When we append updates rather than overwrite data we are able to keep the old and consistent version of the data while the update is in progress and this affords a robust recovery mechanism should the update fail. We are able to easily watermark the updates and we can choose to move that watermark only when we know that the updates have been completed and successfully persisted in storage. Whereas with update-in-place semantics we would have to write and retain the old version in a separate log before the update took place to be able to guarantee recovery from a failed update (assuming that a full recovery from a database backup copy is a little too rudimentary for most people).
The use of an append semantics allows multiple updates to be appended to the same area of storage rather than scattered at random locations across the database.

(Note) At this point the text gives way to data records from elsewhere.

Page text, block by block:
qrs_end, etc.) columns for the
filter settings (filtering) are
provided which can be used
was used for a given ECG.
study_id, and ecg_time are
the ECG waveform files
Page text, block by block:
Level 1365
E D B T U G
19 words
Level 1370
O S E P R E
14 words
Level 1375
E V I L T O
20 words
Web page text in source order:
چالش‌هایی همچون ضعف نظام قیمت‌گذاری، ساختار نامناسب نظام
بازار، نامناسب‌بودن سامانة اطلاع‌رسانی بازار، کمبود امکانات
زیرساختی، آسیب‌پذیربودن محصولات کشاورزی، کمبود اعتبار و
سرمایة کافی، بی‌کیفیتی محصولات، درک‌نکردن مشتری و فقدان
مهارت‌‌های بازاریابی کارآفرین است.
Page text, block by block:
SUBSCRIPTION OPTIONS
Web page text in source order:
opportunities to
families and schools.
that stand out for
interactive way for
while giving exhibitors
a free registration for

This affords a huge performance benefit to updates because large numbers of small updates become coalesced into a smaller number of larger writes and this hugely reduces the load on fsync() operations – which are essential for durability in write back cache arrangements and for avoiding anomalies arising from out-of-order write behaviour in modern disk systems.
Even on flash storage this type of large append write pattern has huge benefits over small random writes because much less of an erase block is wasted with each write. With a small random update I/O, a flash device has to copy the entirety of an updated block to a new empty location and remap the block’s location. Once a flash device fills, unused blocks must be explicitly erased before they can be re-used and on a busy device this garbage collection activity can impact performance even where it happens asynchronously ahead of time.

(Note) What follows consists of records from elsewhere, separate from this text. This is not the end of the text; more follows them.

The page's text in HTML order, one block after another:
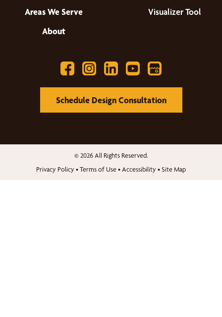
Areas We Serve
About
Visualizer Tool
Schedule Design Consultation
© 2026 All Rights Reserved.
Privacy Policy •Terms of Use• Accessibility •Site Map
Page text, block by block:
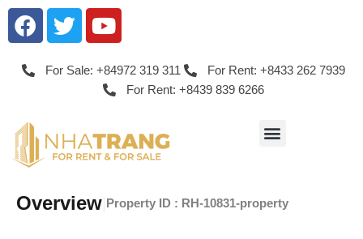
For Sale: +84972 319 311
For Rent: +8433 262 7939
For Rent: +8439 839 6266
Overview Property ID : RH-10831-property
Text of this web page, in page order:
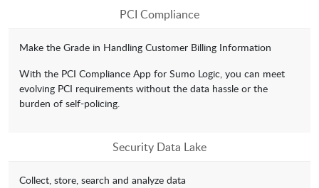
PCI Compliance
Make the Grade in Handling Customer Billing Information
With the PCI Compliance App for Sumo Logic, you can meet
evolving PCI requirements without the data hassle or the
burden of self-policing.
Security Data Lake
Collect, store, search and analyze data

Append semantics show significant performance gains in other areas too, such as in transaction isolation. With update-in-place semantics either an explicit MVCC (multi-version consistency control) scheme with separate before-update images must be managed; or worse still, read activity must lock-out update activity on the same data to ensure consistent reads. While the use of read locks is a death knell to performance with concurrent users and is tantamount to eating small children in a public place; the overhead of managing before and after images also places a huge burden on throughput. However, none of this band aid architecture is needed with append semantics because versioning is implicit and watermarks demarcate the boundaries between transactions.
There’s also a slight deception to the term update-in-place. What happens when the version we are attempting to overwrite is smaller than the updated version? This usually leads to schemes such as row chaining where database rows are split to accommodate increasing row length. These chained row fragments may not even reside in the same storage block as the original row and this ultimately leads to further performance horror at query time.
Moreover, contemporary data management requirements commonly require a history of transactions to be retained for management, analysis and legal reasons. So why go out of your way to destroy that very history by overwriting it?
That all sounds great for append semantics, but are there any good reasons for choosing to update in place? The usual response here is that append semantics will require more storage space than update-in-place semantics because we are retaining a complete history of the updates. This is indeed true, but is it important?
On any very large database system dealing with machine generated or web data, the huge majority of data is derived from immutable inserts that never get updated and any data that can be updated (such as customer or account data) is insignificant by comparison. Besides, customer and account data is the very type of data we want to maintain a history for because these are the significant real-world entities on which the business depends.
At this point, someone will helpfully suggest that they might use a table which contains a single row which gets frequently updated for the sole purpose of maintaining a sequence number. (Suddenly, a silence falls and a distant church bell can be heard to slowly toll…) Enough said.
Therefore, either the volume of updates is unlikely to significantly impact storage space on a large system where space is critical; or the system is too small for it to matter at today’s storage prices. Indeed, storage bandwidth is a lot costlier than storage capacity and update-in-place offers no benefit there at all.
Neither is query performance improved by update-in-place semantics since with append semantics, all versions of a row can be equally accessible and resolvable through whatever structures are use to locate an original row. Indeed query performance is likely to suffer more with update-in-place semantics because of row chaining.
So why do some database vendors continue to use update-in-place semantics? Good question.
A precedent embalms a principle. Benjamin Disraeli.